(INPUT DATA begins)

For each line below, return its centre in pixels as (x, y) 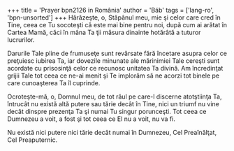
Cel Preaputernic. (32, 140)
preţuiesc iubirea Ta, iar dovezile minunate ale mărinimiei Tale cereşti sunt (114, 61)
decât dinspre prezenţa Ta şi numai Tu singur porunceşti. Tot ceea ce (107, 112)
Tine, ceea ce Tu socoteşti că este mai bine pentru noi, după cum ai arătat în (117, 25)
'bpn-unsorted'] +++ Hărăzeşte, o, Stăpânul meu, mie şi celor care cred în (114, 17)
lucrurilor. (21, 40)
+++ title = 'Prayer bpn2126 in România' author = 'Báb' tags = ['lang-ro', (111, 10)
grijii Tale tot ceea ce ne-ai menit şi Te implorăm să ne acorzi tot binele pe (114, 75)

(INPUT DATA ends)

◆ **TASK PROMPT**
Full transcription of the material, exact in every line, without images.

◆ **YOUR SOLUTION**
For each line below, return its centre in pixels as (x, y) 
Cel Preaputernic. (32, 140)
preţuiesc iubirea Ta, iar dovezile minunate ale mărinimiei Tale cereşti sunt (114, 61)
decât dinspre prezenţa Ta şi numai Tu singur porunceşti. Tot ceea ce (107, 112)
Tine, ceea ce Tu socoteşti că este mai bine pentru noi, după cum ai arătat în (117, 25)
'bpn-unsorted'] +++ Hărăzeşte, o, Stăpânul meu, mie şi celor care cred în (114, 17)
lucrurilor. (21, 40)
+++ title = 'Prayer bpn2126 in România' author = 'Báb' tags = ['lang-ro', (111, 10)
grijii Tale tot ceea ce ne-ai menit şi Te implorăm să ne acorzi tot binele pe (114, 75)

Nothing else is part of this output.